All models in this repository are implemented in PyTorch. Due to the rapid development of many models, it's difficult to provide a single environment that supports all models seamlessly. Instead, we recommend:

  • Using the provided environment setup for SLiCEs.
  • Setting up separate environments for Flash-linear-attention, Mamba, and xLSTM by following their respective installation instructions.

SLiCEs

The SLiCEs environment is based on PyTorch 2.2 and CUDA 12.1, which ensures compatibility with the fast-hadamard-transform package.

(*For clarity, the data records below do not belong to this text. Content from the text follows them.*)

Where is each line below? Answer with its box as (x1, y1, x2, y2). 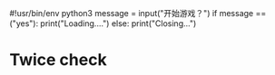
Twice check (9, 50, 107, 70)
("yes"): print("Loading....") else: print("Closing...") (9, 18, 197, 29)
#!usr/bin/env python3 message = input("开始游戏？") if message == (9, 8, 267, 18)
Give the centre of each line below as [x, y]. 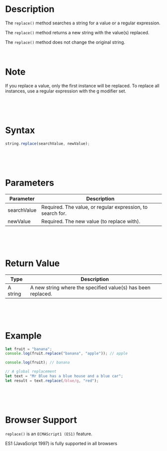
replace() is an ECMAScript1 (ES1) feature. [49, 434]
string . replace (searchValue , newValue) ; [48, 143]
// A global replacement [31, 371]
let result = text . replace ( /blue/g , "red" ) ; [52, 381]
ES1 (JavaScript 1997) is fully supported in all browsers [61, 443]
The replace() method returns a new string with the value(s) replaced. [77, 32]
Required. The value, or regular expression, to [95, 207]
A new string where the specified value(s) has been [90, 287]
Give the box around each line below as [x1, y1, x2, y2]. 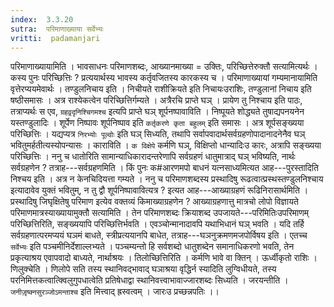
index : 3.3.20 [10, 14, 74, 25]
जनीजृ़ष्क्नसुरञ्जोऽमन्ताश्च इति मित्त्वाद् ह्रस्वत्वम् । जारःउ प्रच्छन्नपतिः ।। [10, 286, 220, 298]
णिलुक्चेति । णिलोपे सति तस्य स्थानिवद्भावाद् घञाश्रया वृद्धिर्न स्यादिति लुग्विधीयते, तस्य [10, 263, 277, 275]
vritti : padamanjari [10, 33, 101, 43]
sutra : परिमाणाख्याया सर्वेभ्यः [10, 24, 104, 34]
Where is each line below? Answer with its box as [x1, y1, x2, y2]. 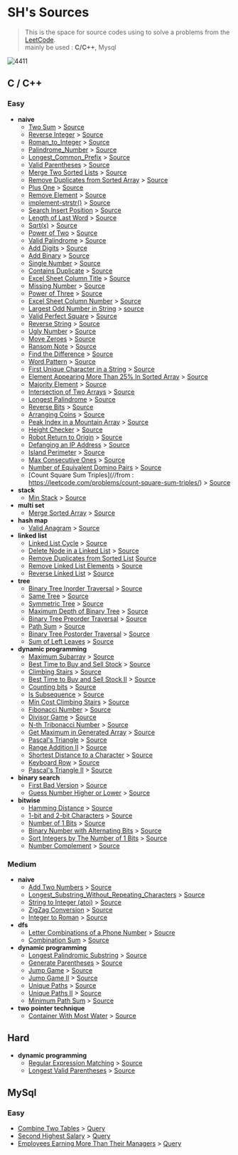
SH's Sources [7, 4, 90, 21]
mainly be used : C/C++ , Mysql [24, 43, 117, 51]
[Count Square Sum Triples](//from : [28, 471, 134, 479]
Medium [7, 859, 37, 869]
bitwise [17, 795, 40, 805]
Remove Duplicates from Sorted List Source [28, 553, 157, 563]
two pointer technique [17, 1003, 85, 1012]
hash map [17, 516, 48, 524]
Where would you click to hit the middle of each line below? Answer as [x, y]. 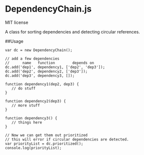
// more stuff [26, 105]
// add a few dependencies [32, 59]
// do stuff [24, 88]
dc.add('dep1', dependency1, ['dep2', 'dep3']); [55, 67]
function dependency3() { [31, 118]
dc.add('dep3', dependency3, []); [40, 76]
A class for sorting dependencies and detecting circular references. [72, 32]
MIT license [17, 22]
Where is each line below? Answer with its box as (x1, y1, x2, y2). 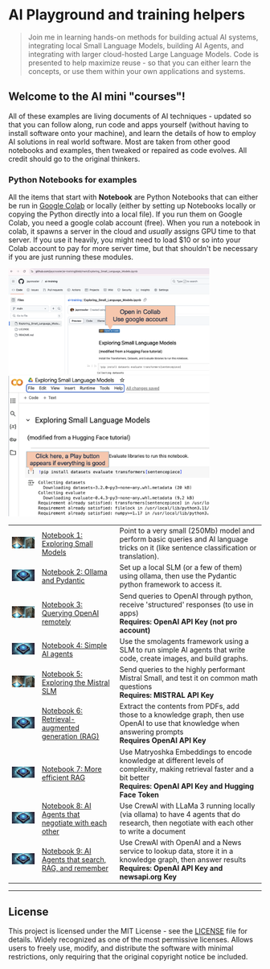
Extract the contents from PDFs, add (119, 702, 239, 711)
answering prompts (119, 727, 184, 737)
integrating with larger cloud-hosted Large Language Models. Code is (27, 49, 260, 59)
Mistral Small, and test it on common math (119, 674, 259, 683)
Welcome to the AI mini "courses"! (8, 90, 186, 104)
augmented (41, 723, 80, 732)
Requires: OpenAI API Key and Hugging (119, 781, 255, 790)
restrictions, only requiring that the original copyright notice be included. (8, 952, 248, 962)
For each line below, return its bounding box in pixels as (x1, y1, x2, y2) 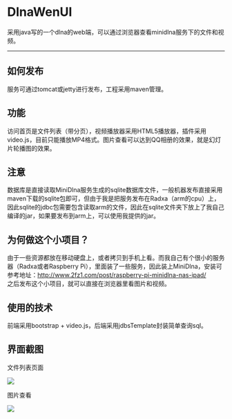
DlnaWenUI (7, 4, 72, 20)
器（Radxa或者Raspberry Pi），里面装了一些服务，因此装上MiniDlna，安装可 (7, 262, 222, 270)
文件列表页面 (7, 363, 43, 371)
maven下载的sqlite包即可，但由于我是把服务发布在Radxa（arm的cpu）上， (7, 194, 220, 203)
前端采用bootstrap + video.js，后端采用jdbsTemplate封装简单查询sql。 (7, 322, 207, 329)
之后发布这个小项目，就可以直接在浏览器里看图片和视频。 (7, 279, 171, 288)
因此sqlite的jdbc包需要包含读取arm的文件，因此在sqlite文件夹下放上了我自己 (7, 203, 224, 212)
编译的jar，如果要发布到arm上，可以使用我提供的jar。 (7, 212, 160, 220)
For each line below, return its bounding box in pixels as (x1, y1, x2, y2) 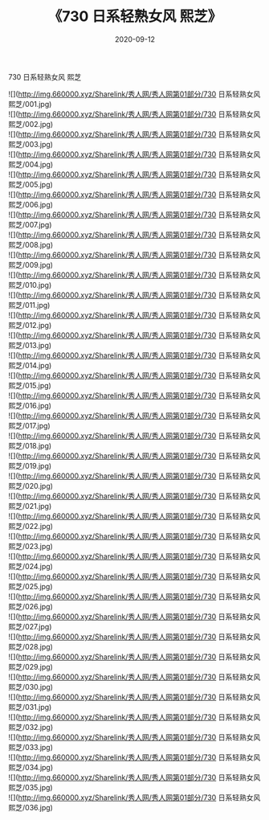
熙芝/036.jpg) (8, 802, 54, 812)
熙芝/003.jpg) (8, 139, 54, 149)
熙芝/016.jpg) (8, 400, 52, 410)
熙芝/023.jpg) (8, 541, 54, 551)
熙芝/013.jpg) (8, 340, 52, 350)
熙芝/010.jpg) (8, 280, 52, 289)
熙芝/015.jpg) (8, 380, 52, 390)
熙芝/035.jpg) (8, 782, 54, 792)
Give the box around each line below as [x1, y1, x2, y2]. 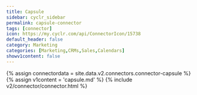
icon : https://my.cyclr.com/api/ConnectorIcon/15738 [6, 31, 141, 37]
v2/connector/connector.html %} [6, 82, 88, 90]
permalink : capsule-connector [6, 20, 82, 26]
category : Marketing [6, 42, 58, 48]
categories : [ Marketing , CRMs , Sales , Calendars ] [6, 48, 125, 54]
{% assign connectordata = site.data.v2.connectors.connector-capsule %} [6, 69, 191, 76]
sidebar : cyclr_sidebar [6, 14, 66, 20]
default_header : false [6, 36, 63, 42]
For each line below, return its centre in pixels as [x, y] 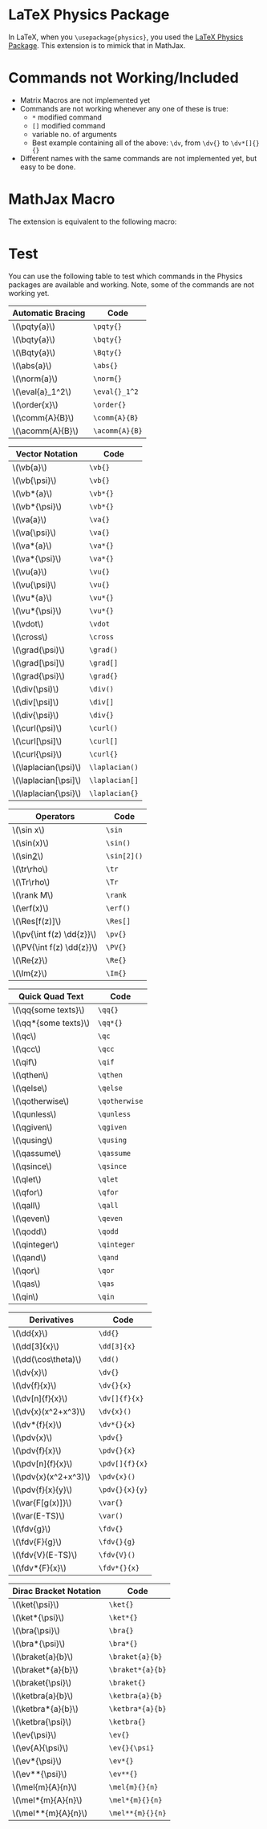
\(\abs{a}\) [32, 365]
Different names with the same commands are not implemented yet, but [138, 158]
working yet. [29, 293]
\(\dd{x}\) [30, 1333]
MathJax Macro [62, 199]
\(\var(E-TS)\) [39, 1515]
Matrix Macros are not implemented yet [85, 100]
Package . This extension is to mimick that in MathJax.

You’ll need to install the correct wheel for your system, see the release page.

To create the environment:

conda create -n SLiCE python=3.10
conda activate SLiCE
conda install pytorch=2.2 pytorch-cuda=12.1 numpy=1.26.4 pandas=2.2.3 -c pytorch -c nvidia
pip install https://github.com/Dao-AILab/fast-hadamard-transform/releases/download/v1.0.4.post1/fast_hadamard_transform-1.0.4.post1+cu122torch2.2cxx11abiFALSE-cp310-cp310-linux_x86_64.whl

The A5 Benchmark

The length generalisation task on the A5 benchmark uses Jackson Petty's fork of Al Reich's Abstract Algebra repo. The package needs to be installed from source:

git clone git@github.com:jopetty/abstract_algebra.git
cd abstract_algebra
pip install .

Flash-linear-attention

The models DeltaNet, Gated DeltaNet, DeltaProduct, and RWKV-7 are implemented in the flash-linear-attention package. As of May 21, 2025, the version on PyPI contains a bug. To avoid this issue, install from source:

pip install -U --no-use-pep517 git+https://github.com/fla-org/flash-linear-attention
  • DeltaProduct with negative eigenvalues is supported by the main flash-linear-attention package.
  • DeltaNet with negative eigenvalues requires a modified version of the package available here.

Mamba

Follow the official installation instructions from the Mamba GitHub repository.

xLSTM

Follow the official installation instructions from the xLSTM GitHub repository.

Citation

If you use this work, please cite our preprint:

@misc{walker2025slices,
  title        = {Structured Linear CDEs: Maximally Expressive and Parallel-in-Time Sequence Models},
  author       = {Walker, Benjamin and Yang, Lingyi and Muca Cirone, Nicola and Salvi, Cristopher and Lyons, Terry},
  year         = {2025},
  month        = {May},
  url          = {https://arxiv.org/abs/2505.17761},
}

License

The code in this repository is released under the MIT License. See LICENSE for details. The accompanying paper is licensed under CC BY 4.0.